> TASK DETAILS
Lines below starting with the line with "SSLCertificateChainFile /etc/httpd/ssl/1_root_bundle.crt #填写" and going on through the line with "computer science topics, specifically" must be output exactly; the rest of the records must be left out.

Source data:
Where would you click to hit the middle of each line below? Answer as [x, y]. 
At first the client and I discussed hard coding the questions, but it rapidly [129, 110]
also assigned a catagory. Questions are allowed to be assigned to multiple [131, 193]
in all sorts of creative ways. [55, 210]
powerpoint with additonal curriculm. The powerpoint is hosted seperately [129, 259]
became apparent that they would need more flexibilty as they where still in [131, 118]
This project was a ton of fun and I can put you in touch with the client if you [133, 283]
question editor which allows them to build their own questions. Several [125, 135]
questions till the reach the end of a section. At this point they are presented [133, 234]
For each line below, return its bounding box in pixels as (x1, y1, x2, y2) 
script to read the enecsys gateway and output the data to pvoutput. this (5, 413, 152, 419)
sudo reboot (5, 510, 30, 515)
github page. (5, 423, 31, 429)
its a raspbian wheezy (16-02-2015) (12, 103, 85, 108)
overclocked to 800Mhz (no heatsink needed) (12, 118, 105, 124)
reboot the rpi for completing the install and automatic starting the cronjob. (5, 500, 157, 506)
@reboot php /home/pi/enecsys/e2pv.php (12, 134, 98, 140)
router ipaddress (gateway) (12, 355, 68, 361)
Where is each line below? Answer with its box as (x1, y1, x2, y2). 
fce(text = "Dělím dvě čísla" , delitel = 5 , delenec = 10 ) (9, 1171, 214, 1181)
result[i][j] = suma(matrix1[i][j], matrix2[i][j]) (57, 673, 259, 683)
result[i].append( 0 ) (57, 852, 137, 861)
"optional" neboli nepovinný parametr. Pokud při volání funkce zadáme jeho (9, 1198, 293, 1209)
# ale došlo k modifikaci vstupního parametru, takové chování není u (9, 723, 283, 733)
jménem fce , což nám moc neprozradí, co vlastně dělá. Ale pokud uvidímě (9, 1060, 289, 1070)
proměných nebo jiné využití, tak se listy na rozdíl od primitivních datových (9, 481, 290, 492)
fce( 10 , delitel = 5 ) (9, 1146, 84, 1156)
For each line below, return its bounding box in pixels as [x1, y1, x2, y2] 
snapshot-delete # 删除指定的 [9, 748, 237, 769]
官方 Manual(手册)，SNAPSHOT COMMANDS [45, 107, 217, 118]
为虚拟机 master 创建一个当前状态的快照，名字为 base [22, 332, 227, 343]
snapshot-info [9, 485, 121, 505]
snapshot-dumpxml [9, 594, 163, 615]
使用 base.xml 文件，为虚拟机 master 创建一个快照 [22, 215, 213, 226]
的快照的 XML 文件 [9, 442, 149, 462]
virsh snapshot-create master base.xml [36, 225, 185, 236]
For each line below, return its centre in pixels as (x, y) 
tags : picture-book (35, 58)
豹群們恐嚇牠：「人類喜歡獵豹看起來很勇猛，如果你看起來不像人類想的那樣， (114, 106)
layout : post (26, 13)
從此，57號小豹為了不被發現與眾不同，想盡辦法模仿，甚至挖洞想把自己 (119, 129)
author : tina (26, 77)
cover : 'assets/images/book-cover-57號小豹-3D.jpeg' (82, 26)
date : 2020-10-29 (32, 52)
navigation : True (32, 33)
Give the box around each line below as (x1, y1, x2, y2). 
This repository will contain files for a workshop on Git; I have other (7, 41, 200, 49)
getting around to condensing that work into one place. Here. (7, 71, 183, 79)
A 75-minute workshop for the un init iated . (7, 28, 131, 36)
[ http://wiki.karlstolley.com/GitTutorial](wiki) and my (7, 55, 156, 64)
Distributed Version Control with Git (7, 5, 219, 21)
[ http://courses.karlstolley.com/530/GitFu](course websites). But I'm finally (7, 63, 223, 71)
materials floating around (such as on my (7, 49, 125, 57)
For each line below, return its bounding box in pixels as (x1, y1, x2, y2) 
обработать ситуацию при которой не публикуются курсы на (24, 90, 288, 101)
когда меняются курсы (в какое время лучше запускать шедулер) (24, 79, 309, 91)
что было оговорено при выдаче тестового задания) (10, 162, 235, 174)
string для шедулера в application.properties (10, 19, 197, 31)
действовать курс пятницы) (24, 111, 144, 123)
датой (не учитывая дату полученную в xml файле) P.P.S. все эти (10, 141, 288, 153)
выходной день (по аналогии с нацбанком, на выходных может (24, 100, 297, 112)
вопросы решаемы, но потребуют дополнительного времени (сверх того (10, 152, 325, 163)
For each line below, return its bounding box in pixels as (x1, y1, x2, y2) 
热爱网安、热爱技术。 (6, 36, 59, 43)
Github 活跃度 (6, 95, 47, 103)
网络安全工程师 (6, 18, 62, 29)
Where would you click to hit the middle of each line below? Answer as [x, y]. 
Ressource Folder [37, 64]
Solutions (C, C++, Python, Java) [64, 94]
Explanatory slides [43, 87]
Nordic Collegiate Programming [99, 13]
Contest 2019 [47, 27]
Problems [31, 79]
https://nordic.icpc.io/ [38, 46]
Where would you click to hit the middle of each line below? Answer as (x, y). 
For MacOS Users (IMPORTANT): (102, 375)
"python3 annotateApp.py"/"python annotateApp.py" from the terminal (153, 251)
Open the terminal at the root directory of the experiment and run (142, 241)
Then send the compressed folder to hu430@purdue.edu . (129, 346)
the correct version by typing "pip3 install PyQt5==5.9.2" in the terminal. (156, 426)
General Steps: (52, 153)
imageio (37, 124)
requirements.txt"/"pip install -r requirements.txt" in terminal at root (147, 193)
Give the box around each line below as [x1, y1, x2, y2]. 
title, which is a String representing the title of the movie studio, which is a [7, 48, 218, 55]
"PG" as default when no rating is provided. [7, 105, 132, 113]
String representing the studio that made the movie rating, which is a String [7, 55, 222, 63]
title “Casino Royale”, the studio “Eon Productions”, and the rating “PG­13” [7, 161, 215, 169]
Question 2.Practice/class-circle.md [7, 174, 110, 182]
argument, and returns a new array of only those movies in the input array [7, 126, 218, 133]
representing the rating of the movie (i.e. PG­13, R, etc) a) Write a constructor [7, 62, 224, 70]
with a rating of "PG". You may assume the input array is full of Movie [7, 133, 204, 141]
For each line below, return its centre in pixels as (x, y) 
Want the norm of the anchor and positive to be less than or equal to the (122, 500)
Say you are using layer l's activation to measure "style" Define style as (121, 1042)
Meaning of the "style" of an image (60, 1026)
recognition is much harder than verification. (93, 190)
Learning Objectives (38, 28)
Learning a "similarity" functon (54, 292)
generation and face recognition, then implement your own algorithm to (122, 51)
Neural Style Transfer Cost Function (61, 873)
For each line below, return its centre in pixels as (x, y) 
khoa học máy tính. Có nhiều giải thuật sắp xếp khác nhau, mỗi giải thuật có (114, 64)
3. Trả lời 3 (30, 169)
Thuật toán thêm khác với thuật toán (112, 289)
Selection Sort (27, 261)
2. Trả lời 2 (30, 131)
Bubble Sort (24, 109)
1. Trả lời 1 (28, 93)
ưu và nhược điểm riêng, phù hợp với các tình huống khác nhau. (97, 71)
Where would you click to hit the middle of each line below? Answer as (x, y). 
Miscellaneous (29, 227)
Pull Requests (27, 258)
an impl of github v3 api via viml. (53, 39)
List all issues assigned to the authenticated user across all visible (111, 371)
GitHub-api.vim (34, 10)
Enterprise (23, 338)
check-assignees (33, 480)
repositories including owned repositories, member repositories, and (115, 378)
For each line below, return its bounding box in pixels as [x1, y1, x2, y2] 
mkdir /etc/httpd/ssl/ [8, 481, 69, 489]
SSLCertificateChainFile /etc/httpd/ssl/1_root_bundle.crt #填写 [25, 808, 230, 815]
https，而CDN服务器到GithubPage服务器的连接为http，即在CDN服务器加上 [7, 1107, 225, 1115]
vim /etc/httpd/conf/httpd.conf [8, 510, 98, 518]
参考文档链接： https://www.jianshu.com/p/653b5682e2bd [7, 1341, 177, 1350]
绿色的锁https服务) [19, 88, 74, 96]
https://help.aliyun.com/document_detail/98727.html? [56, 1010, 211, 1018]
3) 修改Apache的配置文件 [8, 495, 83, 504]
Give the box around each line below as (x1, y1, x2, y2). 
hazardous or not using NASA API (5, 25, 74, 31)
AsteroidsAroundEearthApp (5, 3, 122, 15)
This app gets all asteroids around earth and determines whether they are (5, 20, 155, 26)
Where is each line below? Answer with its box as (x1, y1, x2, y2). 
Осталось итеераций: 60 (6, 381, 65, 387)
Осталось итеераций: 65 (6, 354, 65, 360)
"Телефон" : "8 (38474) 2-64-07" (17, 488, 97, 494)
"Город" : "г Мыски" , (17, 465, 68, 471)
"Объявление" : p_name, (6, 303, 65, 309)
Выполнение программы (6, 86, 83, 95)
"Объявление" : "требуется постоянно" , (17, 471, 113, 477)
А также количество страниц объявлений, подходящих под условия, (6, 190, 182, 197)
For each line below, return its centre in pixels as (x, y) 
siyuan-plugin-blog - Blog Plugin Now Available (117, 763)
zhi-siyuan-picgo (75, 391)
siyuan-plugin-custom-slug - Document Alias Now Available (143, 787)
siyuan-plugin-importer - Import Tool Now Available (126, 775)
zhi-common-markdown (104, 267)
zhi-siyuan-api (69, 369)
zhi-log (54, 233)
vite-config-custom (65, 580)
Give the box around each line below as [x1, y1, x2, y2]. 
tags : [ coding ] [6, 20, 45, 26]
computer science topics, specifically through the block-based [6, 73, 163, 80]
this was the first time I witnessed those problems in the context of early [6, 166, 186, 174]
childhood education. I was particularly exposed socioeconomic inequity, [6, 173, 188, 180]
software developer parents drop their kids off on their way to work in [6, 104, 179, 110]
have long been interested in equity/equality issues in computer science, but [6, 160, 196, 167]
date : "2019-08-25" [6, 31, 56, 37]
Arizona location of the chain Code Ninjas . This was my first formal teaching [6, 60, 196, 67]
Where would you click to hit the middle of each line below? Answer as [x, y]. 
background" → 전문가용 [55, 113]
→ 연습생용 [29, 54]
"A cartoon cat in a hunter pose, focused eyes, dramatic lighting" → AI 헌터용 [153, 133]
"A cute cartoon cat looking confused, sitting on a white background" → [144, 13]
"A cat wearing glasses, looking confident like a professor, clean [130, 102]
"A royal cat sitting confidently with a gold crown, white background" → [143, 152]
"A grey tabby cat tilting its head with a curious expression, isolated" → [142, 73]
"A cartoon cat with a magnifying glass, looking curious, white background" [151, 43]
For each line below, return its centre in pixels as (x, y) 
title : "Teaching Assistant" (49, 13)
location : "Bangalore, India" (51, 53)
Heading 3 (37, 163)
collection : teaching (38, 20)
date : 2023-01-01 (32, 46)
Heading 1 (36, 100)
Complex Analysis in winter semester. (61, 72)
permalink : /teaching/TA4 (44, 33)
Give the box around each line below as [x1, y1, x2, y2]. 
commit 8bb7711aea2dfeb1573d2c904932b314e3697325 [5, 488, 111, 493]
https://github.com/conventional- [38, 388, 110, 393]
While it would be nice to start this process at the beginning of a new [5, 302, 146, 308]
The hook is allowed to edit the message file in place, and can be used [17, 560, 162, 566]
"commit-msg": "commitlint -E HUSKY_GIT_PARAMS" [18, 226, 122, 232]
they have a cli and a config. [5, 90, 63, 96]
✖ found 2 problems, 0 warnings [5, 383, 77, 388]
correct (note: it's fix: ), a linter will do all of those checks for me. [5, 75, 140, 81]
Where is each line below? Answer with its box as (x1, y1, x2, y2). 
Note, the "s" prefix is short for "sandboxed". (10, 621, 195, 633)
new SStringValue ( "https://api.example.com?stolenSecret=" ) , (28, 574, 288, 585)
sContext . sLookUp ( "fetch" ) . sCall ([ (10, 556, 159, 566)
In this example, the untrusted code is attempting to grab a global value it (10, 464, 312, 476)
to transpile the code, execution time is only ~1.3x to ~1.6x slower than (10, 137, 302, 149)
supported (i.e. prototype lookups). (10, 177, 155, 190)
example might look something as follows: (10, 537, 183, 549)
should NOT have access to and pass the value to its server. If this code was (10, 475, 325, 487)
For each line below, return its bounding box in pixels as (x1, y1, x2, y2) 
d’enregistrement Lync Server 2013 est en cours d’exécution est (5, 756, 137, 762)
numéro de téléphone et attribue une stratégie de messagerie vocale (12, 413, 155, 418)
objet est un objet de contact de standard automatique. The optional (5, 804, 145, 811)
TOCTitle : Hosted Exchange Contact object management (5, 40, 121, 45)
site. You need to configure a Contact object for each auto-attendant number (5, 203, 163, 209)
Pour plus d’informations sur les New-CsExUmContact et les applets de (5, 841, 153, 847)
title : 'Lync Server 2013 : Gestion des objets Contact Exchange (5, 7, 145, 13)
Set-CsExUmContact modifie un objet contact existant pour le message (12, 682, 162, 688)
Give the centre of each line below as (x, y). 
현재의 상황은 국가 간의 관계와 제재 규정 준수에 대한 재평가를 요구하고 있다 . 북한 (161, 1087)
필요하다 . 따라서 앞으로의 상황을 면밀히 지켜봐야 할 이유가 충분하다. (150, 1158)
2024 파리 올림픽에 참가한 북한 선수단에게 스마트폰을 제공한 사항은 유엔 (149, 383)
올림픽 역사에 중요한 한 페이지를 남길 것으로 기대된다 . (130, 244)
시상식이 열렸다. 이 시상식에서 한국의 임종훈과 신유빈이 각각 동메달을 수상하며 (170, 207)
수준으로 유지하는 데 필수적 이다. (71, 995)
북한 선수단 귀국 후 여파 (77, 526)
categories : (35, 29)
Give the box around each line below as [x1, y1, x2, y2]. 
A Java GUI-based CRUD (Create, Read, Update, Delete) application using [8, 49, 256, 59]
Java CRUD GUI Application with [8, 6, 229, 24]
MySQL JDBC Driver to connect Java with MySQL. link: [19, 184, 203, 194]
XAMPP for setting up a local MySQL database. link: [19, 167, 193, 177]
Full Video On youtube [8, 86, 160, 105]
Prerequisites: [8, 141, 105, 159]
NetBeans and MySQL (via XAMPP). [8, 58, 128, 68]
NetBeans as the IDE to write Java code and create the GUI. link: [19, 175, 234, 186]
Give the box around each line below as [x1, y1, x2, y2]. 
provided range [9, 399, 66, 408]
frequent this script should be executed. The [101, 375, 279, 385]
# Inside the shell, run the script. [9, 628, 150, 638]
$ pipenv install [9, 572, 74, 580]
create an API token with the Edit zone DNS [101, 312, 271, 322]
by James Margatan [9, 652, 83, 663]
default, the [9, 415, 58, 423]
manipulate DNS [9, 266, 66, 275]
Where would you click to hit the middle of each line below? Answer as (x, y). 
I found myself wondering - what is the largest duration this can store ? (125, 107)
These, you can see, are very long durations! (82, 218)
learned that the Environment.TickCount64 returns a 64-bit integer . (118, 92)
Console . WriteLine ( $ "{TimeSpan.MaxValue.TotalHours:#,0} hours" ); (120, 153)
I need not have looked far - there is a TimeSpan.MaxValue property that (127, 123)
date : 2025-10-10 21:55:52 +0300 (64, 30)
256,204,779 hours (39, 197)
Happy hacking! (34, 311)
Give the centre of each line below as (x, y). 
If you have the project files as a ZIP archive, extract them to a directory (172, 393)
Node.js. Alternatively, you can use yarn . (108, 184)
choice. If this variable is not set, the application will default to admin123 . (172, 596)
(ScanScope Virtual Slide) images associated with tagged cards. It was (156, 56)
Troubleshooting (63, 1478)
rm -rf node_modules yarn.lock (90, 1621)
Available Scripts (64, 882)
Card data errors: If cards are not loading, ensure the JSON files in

> ANSWER
SSLCertificateChainFile /etc/httpd/ssl/1_root_bundle.crt #填写 [25, 808, 230, 815]
https，而CDN服务器到GithubPage服务器的连接为http，即在CDN服务器加上 [7, 1107, 225, 1115]
vim /etc/httpd/conf/httpd.conf [8, 510, 98, 518]
参考文档链接： https://www.jianshu.com/p/653b5682e2bd [7, 1341, 177, 1350]
绿色的锁https服务) [19, 88, 74, 96]
https://help.aliyun.com/document_detail/98727.html? [56, 1010, 211, 1018]
3) 修改Apache的配置文件 [8, 495, 83, 504]
Give the box around each line below as (x1, y1, x2, y2). 
hazardous or not using NASA API (5, 25, 74, 31)
AsteroidsAroundEearthApp (5, 3, 122, 15)
This app gets all asteroids around earth and determines whether they are (5, 20, 155, 26)
Where is each line below? Answer with its box as (x1, y1, x2, y2). 
Осталось итеераций: 60 (6, 381, 65, 387)
Осталось итеераций: 65 (6, 354, 65, 360)
"Телефон" : "8 (38474) 2-64-07" (17, 488, 97, 494)
"Город" : "г Мыски" , (17, 465, 68, 471)
"Объявление" : p_name, (6, 303, 65, 309)
Выполнение программы (6, 86, 83, 95)
"Объявление" : "требуется постоянно" , (17, 471, 113, 477)
А также количество страниц объявлений, подходящих под условия, (6, 190, 182, 197)
For each line below, return its centre in pixels as (x, y) 
siyuan-plugin-blog - Blog Plugin Now Available (117, 763)
zhi-siyuan-picgo (75, 391)
siyuan-plugin-custom-slug - Document Alias Now Available (143, 787)
siyuan-plugin-importer - Import Tool Now Available (126, 775)
zhi-common-markdown (104, 267)
zhi-siyuan-api (69, 369)
zhi-log (54, 233)
vite-config-custom (65, 580)
Give the box around each line below as [x1, y1, x2, y2]. 
tags : [ coding ] [6, 20, 45, 26]
computer science topics, specifically through the block-based [6, 73, 163, 80]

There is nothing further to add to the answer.